Das blaue Leuchten by Andreas Laudan

Das blaue Leuchten by Andreas Laudan

Autor:Andreas Laudan [Laudan, Andreas]
Die sprache: deu
Format: azw3, epub, mobi
Tags: Thriller
ISBN: 9783644505414
Herausgeber: Rowohlt E-Book
veröffentlicht: 2014-02-20T23:00:00+00:00


«Ruhig einatmen!», sagte eine Stimme.

Erneut tauchte Kim aus dem schwarzen Wasser auf, durchbrach die Oberfläche, öffnete die Augen. Ein verspäteter Schreck sagte ihr, dass sie beinahe erstickt war, und ließ sie keuchend einatmen.

«Ruhig!», wiederholte die Stimme. «Gleich wird’s dir bessergehen. Du brauchst dich nicht anzustrengen.»

Es stimmte: Plötzlich hatte Kim keine Mühe mehr, ihre Lungen zu dehnen. Frische, köstliche Luft strömte über ihren Gaumen, vertrieb die Taubheit ihrer Glieder und blies die Nebel auseinander, die ihren Kopf erfüllt hatten. Erst nach einiger Zeit begriff sie, dass tatsächlich etwas ihre Lippen berührte. Doch es war kein Kuss, wie in ihrem Traum, sondern eine flexible Maske aus durchsichtigem Kunststoff.

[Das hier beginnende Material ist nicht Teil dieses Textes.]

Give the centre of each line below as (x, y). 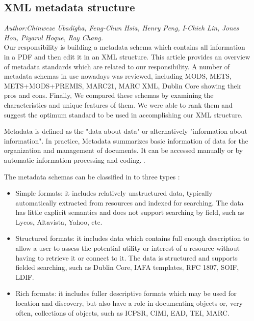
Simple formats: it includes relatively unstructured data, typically (114, 193)
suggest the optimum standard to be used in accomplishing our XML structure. (123, 114)
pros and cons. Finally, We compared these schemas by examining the (109, 95)
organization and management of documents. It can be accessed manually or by (124, 150)
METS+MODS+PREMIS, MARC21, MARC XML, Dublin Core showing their (123, 85)
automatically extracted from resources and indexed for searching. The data (129, 202)
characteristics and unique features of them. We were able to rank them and (118, 104)
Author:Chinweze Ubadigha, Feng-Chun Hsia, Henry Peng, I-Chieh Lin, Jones (121, 28)
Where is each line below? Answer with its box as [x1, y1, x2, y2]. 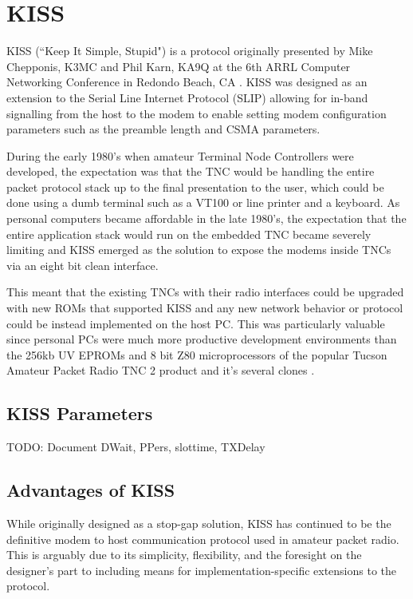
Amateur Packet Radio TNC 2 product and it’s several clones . [6, 362, 315, 379]
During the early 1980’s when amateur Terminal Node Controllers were [6, 147, 354, 164]
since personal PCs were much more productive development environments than [6, 331, 397, 347]
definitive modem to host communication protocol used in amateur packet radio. [6, 530, 399, 547]
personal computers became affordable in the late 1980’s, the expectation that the [6, 210, 407, 227]
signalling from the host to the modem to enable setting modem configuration [6, 105, 387, 121]
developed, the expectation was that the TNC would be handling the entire [6, 163, 375, 180]
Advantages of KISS [6, 478, 175, 502]
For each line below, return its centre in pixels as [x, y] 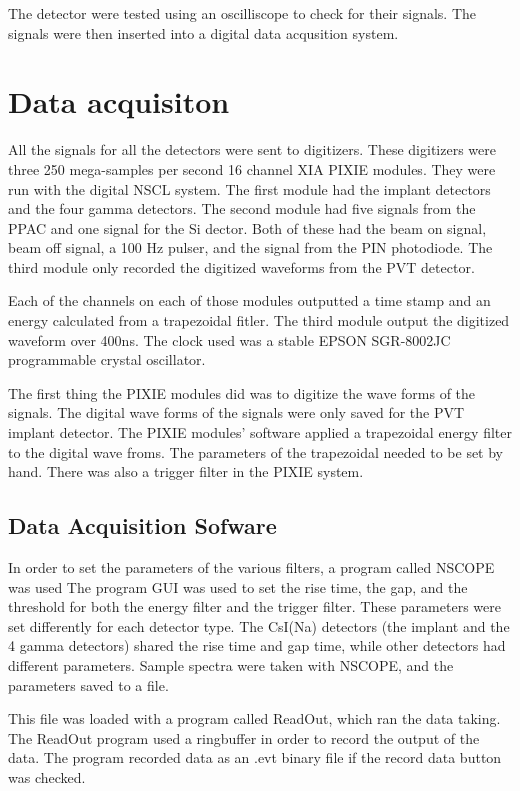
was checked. [47, 776]
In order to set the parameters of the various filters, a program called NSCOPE [251, 567]
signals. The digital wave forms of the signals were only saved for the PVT [236, 412]
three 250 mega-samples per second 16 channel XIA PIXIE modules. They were [252, 168]
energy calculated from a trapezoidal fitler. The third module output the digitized [259, 320]
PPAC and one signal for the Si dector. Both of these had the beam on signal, [247, 227]
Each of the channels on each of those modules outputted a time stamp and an [249, 300]
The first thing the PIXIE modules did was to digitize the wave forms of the [242, 392]
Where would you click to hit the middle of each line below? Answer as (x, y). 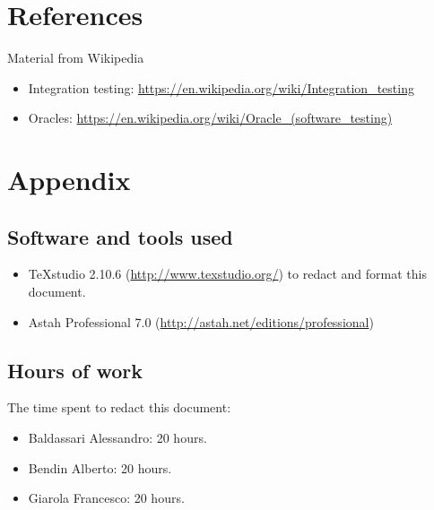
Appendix (69, 180)
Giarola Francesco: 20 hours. (106, 498)
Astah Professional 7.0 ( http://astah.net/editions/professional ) (201, 321)
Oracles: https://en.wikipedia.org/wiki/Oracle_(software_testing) (210, 118)
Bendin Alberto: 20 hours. (100, 467)
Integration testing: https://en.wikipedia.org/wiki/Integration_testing (221, 87)
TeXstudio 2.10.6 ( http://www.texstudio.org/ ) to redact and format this (227, 274)
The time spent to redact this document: (119, 407)
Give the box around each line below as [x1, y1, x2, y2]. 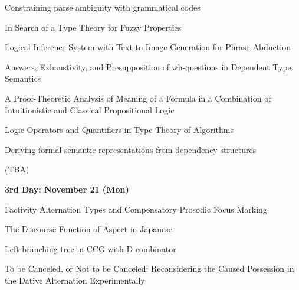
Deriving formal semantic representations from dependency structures [5, 143, 257, 155]
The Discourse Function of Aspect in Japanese [5, 223, 173, 235]
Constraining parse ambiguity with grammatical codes [5, 1, 201, 13]
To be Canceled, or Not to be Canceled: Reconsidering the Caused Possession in [5, 262, 294, 275]
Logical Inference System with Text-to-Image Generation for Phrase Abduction [5, 41, 291, 53]
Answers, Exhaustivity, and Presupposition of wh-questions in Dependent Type [5, 60, 291, 73]
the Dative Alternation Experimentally [5, 273, 145, 286]
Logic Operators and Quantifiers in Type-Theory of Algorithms [5, 123, 234, 136]
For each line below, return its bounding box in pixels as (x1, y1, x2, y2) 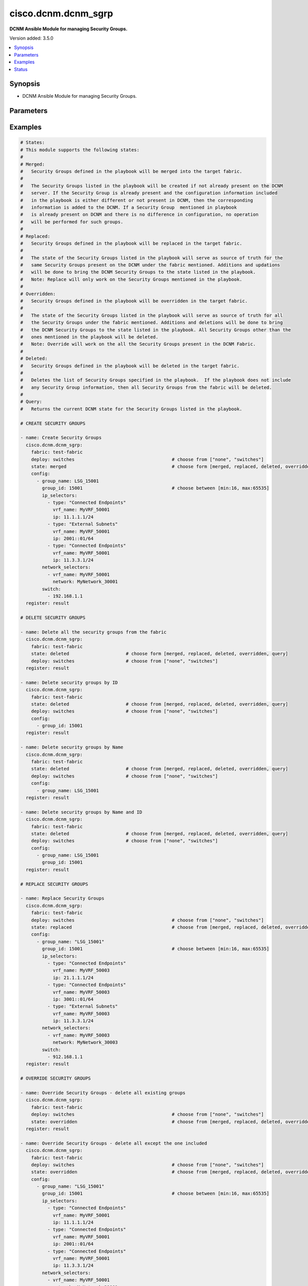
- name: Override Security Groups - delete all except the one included (20, 1140, 207, 1146)
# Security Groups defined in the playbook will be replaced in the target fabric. (20, 240, 242, 246)
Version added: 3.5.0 (9, 35, 54, 41)
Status (14, 66, 28, 72)
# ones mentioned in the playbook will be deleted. (20, 334, 159, 340)
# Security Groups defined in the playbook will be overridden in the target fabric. (20, 298, 248, 304)
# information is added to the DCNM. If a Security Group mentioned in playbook (20, 204, 237, 210)
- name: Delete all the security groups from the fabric (20, 629, 167, 635)
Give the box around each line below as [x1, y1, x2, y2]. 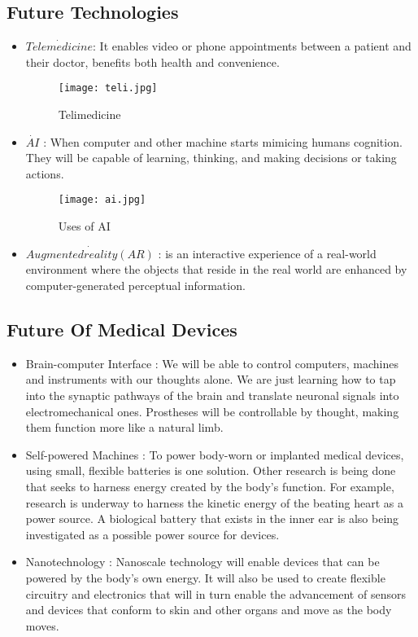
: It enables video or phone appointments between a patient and [93, 37, 411, 55]
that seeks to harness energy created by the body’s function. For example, [25, 478, 394, 495]
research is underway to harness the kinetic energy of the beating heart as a [25, 494, 403, 511]
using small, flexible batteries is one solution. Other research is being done [25, 462, 396, 479]
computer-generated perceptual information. [25, 277, 246, 294]
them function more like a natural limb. [25, 419, 224, 436]
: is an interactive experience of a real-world [158, 244, 377, 261]
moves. [25, 617, 59, 634]
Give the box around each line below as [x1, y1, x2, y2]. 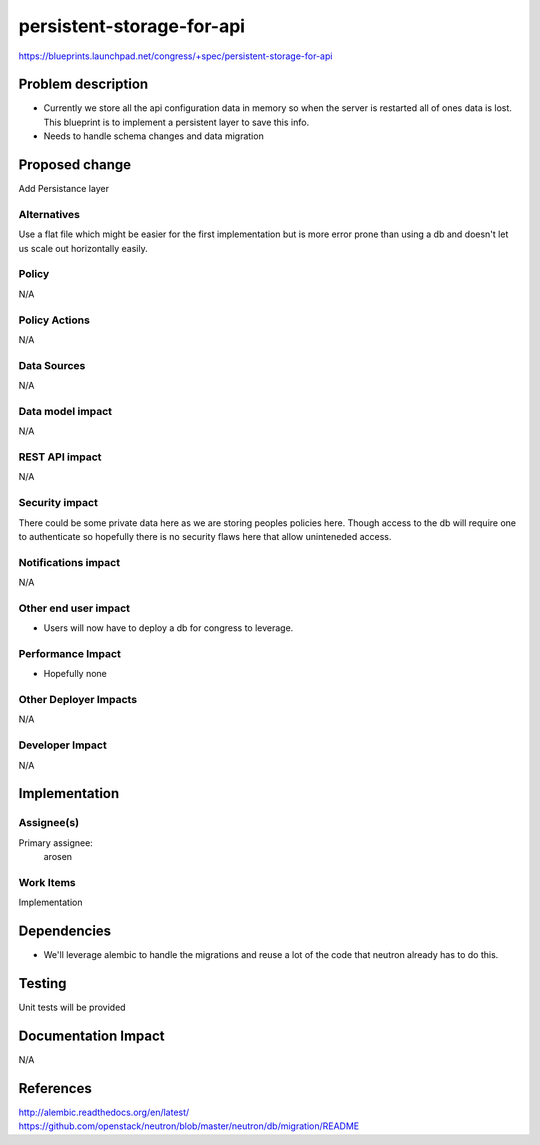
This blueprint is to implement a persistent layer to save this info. [43, 116, 310, 128]
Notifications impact [18, 555, 120, 569]
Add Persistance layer [18, 183, 110, 195]
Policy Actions [18, 313, 90, 327]
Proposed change [18, 156, 132, 174]
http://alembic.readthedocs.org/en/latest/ [18, 1106, 190, 1118]
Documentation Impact [18, 1027, 165, 1044]
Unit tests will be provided [18, 1001, 126, 1014]

Leon war bei ihr. Er kniete an ihrer Seite, hielt mit einer Hand ihren Hinterkopf und drückte ihr mit der anderen die Maske aufs Gesicht.

«Besser?»

Kim nickte schwach. Allmählich erkannte sie wieder, wo sie war. Noch immer kauerte sie auf der Isomatte in jenem kalten, düsteren Raum, wo der verschüttete Gang mündete. Ihre eigene Lampe und auch die von Philipp waren inzwischen erloschen. Nur Leons LED-Strahler warf noch immer sein grelles Schlaglicht über die Wände.

Kim hob eine Hand und stellte fest, dass ihre Finger noch immer verkrampft waren. Der Handrücken kribbelte heftig.

«Meine Hände …» Ihre Stimme blieb unter der Maske fast unhörbar. Leon schien sie dennoch verstanden zu haben, denn er nickte.

«Hyperventilation. Wir atmen alle zu schnell; das kann zu Krämpfen in Händen und Füßen führen. Keine Angst, es ist harmlos – und bald vorbei.»

Beruhigt schloss Kim die Augen. Eine Zeitlang gab sie sich einfach dem herrlichen Gefühl hin, wieder frische Luft zu atmen. Ihre Muskeln entspannten sich, und das bleierne Gefühl der Betäubung machte einer angenehmen Erschöpfung Platz. Alles fühlte sich gut an: die Luft in ihren Lungen, Leons warme Hand in ihrem Nacken, seine ruhige, tröstende Stimme. Kim blickte zu ihm auf.

Was für ein schöner Mann, dachte sie plötzlich, auch wenn diese Feststellung nicht im mindesten zur Situation passte.

«Ich muss mich jetzt um deinen Freund kümmern. Hältst du es eine Minute ohne die Maske aus?»

Kim nickte ergeben. Zu ihrer Erleichterung stellte sich keine Atemnot mehr ein, als er die Maske von ihrem Gesicht nahm. Offenbar hatte ihr Körper sich einigermaßen erholt. Sie spürte lediglich, dass sie wieder ihre Muskeln anstrengen musste, um die Lungen zu dehnen.

Leon nahm selbst zwei Atemzüge aus dem Sauerstoffgerät, dann kniete er sich neben Philipp und drückte ihm die Maske aufs Gesicht.

Philipp … Kim hatte irgendwann kaum noch wahrgenommen, dass sie sich an seine Seite lehnte. Schuldbewusst wandte sie sich zu ihm um. Seine Augen waren offen. Er hatte Schweiß auf der Stirn, und seine Wangen schimmerten bläulich, doch er wirkte hellwach. Während er gierig die Luft aus der Maske einsaugte, fanden sich ihre Blicke.

Das fiebrige, beinahe fanatische Glühen in Philipps Augen war keineswegs erloschen, allenfalls geschwächt. Kim begriff, dass der Luftmangel ihm zwar genauso zu schaffen machte wie ihr, aber nicht im mindesten seinen Willen gebrochen hatte. Er beobachtete sie genau, fast kritisch, als versuchte er einzuschätzen, ob er sich noch auf sie verlassen konnte. Dieser kühle, taxierende Blick war unangenehm, und Kim senkte betreten die Augen.